[Input Boundary: Start]

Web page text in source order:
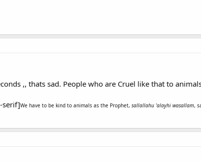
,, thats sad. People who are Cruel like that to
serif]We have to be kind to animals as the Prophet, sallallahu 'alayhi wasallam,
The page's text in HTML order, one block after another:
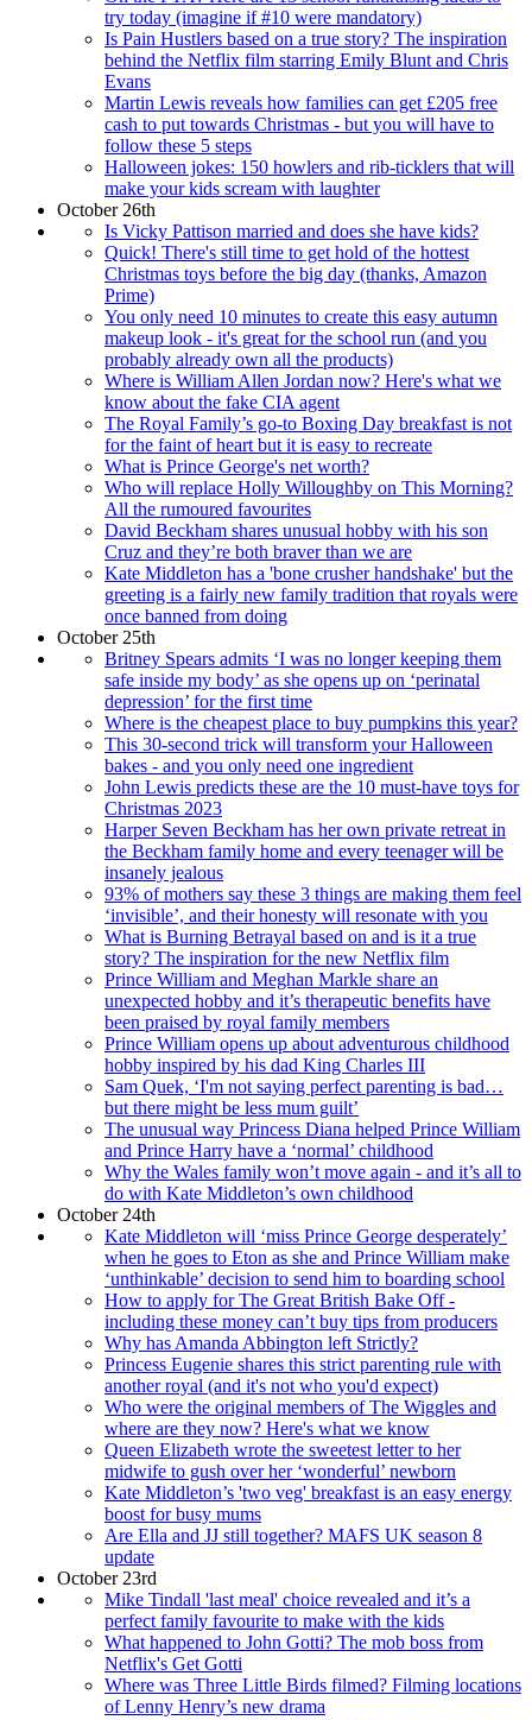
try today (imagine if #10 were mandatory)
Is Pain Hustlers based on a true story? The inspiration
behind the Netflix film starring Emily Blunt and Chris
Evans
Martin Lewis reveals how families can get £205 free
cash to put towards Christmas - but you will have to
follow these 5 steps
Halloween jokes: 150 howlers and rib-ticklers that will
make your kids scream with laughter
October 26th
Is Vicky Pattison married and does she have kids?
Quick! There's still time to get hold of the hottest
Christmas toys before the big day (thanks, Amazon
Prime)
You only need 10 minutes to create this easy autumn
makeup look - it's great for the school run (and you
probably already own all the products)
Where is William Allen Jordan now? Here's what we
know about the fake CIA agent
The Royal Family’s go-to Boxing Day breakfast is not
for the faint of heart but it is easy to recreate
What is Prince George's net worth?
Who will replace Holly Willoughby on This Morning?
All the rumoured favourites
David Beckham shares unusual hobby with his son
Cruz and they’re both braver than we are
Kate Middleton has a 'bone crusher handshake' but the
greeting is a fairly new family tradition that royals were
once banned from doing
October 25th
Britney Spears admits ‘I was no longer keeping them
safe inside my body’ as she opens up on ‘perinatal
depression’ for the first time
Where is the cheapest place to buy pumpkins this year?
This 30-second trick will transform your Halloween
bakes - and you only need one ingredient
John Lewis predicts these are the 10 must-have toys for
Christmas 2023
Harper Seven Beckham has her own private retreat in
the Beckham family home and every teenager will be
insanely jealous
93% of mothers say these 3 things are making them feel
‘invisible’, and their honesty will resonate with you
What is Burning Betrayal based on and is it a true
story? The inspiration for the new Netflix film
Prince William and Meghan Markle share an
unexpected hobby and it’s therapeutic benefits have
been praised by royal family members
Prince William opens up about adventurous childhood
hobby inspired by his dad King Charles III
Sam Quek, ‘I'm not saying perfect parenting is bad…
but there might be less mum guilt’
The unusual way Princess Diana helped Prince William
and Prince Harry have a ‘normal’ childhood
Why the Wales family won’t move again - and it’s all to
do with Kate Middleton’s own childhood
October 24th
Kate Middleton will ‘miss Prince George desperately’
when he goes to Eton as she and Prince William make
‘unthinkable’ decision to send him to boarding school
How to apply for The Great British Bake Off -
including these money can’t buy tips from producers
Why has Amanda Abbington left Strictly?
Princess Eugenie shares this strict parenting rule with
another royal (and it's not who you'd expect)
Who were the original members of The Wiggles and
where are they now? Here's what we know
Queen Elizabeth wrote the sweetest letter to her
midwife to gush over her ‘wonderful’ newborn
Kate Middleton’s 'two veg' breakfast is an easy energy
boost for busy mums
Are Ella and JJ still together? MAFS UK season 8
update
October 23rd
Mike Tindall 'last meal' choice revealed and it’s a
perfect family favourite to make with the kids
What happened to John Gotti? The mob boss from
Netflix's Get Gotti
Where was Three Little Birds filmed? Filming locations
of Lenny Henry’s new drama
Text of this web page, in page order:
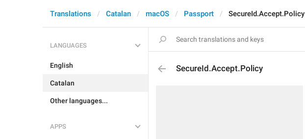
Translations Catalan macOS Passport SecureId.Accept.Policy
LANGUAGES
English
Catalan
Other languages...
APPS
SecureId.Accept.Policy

[Input Boundary: End]
[Input Boundary: Start]

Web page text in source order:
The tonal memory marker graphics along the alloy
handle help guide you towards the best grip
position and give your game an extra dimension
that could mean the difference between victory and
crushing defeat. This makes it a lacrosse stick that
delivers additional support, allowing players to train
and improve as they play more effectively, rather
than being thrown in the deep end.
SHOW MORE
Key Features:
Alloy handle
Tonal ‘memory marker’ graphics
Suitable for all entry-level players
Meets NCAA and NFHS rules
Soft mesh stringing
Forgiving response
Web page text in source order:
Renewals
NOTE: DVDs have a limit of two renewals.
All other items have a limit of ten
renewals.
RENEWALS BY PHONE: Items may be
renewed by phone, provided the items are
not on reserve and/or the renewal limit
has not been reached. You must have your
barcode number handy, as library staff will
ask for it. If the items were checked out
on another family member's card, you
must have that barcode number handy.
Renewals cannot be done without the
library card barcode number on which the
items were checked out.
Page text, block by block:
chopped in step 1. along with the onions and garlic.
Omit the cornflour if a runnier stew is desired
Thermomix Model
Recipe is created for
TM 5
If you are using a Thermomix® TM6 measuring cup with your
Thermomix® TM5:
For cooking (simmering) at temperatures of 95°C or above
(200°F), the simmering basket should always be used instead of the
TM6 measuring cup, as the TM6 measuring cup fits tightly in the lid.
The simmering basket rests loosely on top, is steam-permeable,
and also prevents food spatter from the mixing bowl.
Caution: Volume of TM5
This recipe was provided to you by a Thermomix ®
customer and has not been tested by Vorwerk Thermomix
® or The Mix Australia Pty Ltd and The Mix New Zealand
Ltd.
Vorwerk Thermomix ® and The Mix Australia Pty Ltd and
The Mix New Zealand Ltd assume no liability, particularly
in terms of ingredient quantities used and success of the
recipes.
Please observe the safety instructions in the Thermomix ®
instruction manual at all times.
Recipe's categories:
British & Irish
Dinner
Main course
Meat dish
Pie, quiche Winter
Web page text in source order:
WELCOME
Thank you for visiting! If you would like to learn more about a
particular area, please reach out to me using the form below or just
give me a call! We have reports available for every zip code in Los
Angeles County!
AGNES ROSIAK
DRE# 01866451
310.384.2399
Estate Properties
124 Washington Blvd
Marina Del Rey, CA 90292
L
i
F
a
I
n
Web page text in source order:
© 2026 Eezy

[Input Boundary: End]

Exercise directions: Take each line above that holds the string "school" and copy it.

Written response:
makeup look - it's great for the school run (and you
‘unthinkable’ decision to send him to boarding school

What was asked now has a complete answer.